To identify the genetic basis of the behavioral differences between tame and aggressive fox strains we developed the fox meiotic linkage map, experimental cross-bred pedigrees, and mapped eight significant and suggestive quantitative trait loci (QTL) for behavioral traits (17-20). Although QTL mapping is a promising strategy for the identification of genomic regions implicated in complex traits, this approach alone usually does not allow identification of the causative genes and mutations. In the current study we analyzed fox brain transcriptomes of 12 aggressive and 12 tame individuals. We evaluated gene expression in two brain regions: prefrontal cortex and basal forebrain. Prefrontal cortex is the site of memory and learning. It coordinates a wide range of neural processes and plays a central role in the synthesis of diverse information needed for complex behavior (21). The tamable animals may have altered learning abilities due to gene expression changes in the prefrontal cortex. Basal forebrain modulates cortical activity and plays an important role in arousal, attention, decision-making (22). RNA-seq analysis of these two brain regions identified significant differences in gene expression between the two fox strains and pinpointed several gene networks that were modified in the course of artificial selection for tame/aggressive behaviors.
Results and Discussion
Gene expression profile in the brain altered after selection for tameness
The profound behavior differences happened rapidly after selection, and brain gene expression level changes might play an important role in the response. To investigate this, Illumina RNA-seq experiments were performed on brain tissue from 12 aggressive and 12 tame individuals (Figures S1-S3), including the right prefrontal cortex and right basal forebrain (Figure S4). These experiments yielded a total of 1.57 billion RNA-seq reads, with an average of 30 million reads per sample (Table S1 and S2). These reads were aligned to both the fox draft genome scaffolds and de novo brain transcriptome assembly (see Methods), producing high-quality read-count data on the 48 samples for 12,808 annotated genes in the transcriptome. Among these genes, 146 are differentially expressed in prefrontal cortex between tame and aggressive individuals at a 5% false discovery rate (q-value < 0.05; Figure 1B, Table S3 and Figure S5). In addition, there were 33 differentially expressed genes in basal forebrain (Table S4).
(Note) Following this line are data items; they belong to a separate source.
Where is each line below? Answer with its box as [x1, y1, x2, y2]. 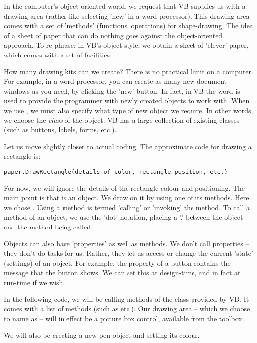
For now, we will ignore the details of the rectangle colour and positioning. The [4, 182, 245, 193]
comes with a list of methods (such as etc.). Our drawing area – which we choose [4, 303, 250, 314]
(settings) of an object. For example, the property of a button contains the [4, 257, 231, 268]
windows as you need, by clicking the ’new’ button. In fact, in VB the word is [4, 85, 240, 96]
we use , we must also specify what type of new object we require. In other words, [4, 105, 253, 115]
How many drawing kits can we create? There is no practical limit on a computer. [4, 66, 253, 76]
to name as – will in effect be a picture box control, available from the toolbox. [4, 313, 244, 323]
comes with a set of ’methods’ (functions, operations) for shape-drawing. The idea [4, 20, 253, 31]
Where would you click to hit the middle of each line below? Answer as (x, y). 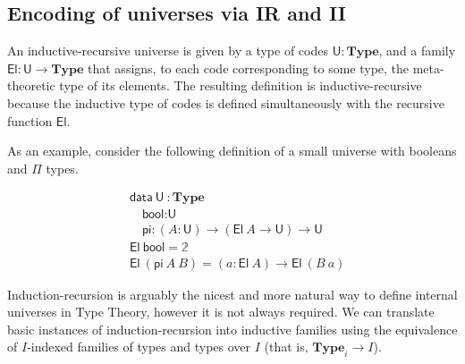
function (30, 120)
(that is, (286, 347)
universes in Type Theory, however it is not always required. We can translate (221, 312)
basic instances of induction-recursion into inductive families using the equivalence (232, 329)
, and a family (417, 51)
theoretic (31, 85)
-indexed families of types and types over (139, 347)
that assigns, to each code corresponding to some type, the (249, 68)

Among these hits, the two most significant genes are DKKL1 and PCDHGA1 (P-value < 10-8 in prefrontal cortex and P-value < 10-11 in basal forebrain; Figure 1B), and their up-regulation in tame fox was confirmed using qRT-PCR in the same RNA-seq samples (Figure S6 and Table S5; see Methods). DKKL1 is Dickkopf-like protein 1, which has signal transducer activity and interacts with non-canonical Wnt pathway. In the mouse brain, DKKL1 displays region specific expression, with the highest expression level in the cortical neurons of the adult cortex (7). Little is known about the function of DKKL1 in the brain except that it bears sequence similarity to DKK1, an antagonist of canonical Wnt signaling implicated in a wide spectrum of physiological processes, including neurogenesis, neuronal connectivity and synapse formation. Overexpression of DKKL1 in ventral hippocampus but not in pre-frontal cortex was associated with increased susceptibility to social defeat stress in mice (23). PCDHGA1 is Protocadherin Gamma Subfamily A1 gene, which encodes a neural cadherin-like cell adhesion protein. Protocadherins are known to play critical roles in the establishment and function of specific cell-cell connections in the brain, such as synapse development (24) and dendrite arborization and self-avoidance in central nervous system (25, 26). Pcdhga1 expression was down-regulated in a learned helpless rat model, suggesting its expression might affect behavior phenotypes (27). The RNA-seq experiments identified a couple hundred differentially expressed genes and they might be responsible for the behavior phenotype changes after selection.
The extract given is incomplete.